Per Federmacchine l'interruzione di Transizione 5.0 è un segnale preoccupate: l'appello affinché le imprese italiane non vengano abbandonate
È stata per Federmacchine e per l’intero comparto manifatturiero italiano una sorta di fulmine a ciel sereno l’interruzione improvvisa da parte del Ministero delle Imprese e del Made in Italy dell’erogazione dei fondi relativi al piano Transizione 5.0 che avrebbe dovuto aiutare il tessuto produttivo italiano a sostenere gli elevati costi per i progetti di ammodernamento digitale e ambientale: una situazione – denuncia il presidente di Federmacchine, Bruno Bettelli – incomprensibile e che ha gettato nell’incertezza le imprese che fanno parte dell’associazione.
Prima di arrivare al parere del presidente di Federmacchine, è utile ricordare che l’interruzione dei fondi della Transizione 5.0 è stato improvvisamente annunciato lo scorso 7 novembre con circa due mesi di anticipo rispetto alla scadenza naturale del piano ministeriale: il problema sembra essere legato alla necessità di allocare i fondi previsti verso altri progetti; oltre che – spiega in ministro Adolfo Urso – all’enorme quantità di domande che sono state presentate nell’ultimo periodo.
Resta il fatto – da un lato – che fino al 31 dicembre si potrà comunque fare domanda per rientrare tra i destinatari di Transizione 5.0, ma affinché questo avvenga (dato l’esaurimento dei fondi) sarà necessario che un’impresa che ha fatto domanda prima del 7 novembre venga esclusa o ritiri la sua proposta; mentre lo stesso Urso ha assicurato – ed è anche la speranza di Federmacchine – di essere già al lavoro per trovare ulteriori risorse.
L’appello di Federmacchine: “Le imprese non devono essere lasciate sole dopo l’interruzione di Transizione 5.0”

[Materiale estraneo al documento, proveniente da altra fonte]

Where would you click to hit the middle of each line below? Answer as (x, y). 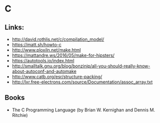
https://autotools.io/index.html (43, 60)
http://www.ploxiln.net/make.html (46, 50)
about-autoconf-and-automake (44, 71)
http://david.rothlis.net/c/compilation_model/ (58, 39)
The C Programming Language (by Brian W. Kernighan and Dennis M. (84, 110)
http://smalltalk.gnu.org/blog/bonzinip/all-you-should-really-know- (81, 66)
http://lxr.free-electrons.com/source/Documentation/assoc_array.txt (82, 82)
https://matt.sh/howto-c (37, 45)

Venendo a noi, secondo il presidente di Federmacchine Bruno Bettelli, la repentina e improvvisa interruzione del piano in un momento in cui le imprese stavano “pianificando e avviando investimenti” sulla base di Transizione 5.0 sarebbe un segnale – a dir poco – “preoccupante“: il problema, infatti, che una simile strategia rischia di compromettere “la fiducia” delle imprese che intendevano perseguire “la trasformazione digitale ed energetica” e che difficilmente parteciperanno ai prossimi progetti simili per via della paura di rimanere a mani vuote.

La richiesta di Federmacchine è che “vengano individuate” al più presto delle possibili soluzioni per continuare a garantire supporto e “copertura” alle imprese italiane, specialmente a quelle che hanno già avviato i loro progetti allocando risorse certe che avrebbero ottenuto i fondi di Transizione 5.0; tutto nel modo più “ordinato e continuo” possibile e con la dovuta “stabilità” legislativa; al fine ultimo di tutelare – innanzitutto – la “competitività del sistema manifatturiero“.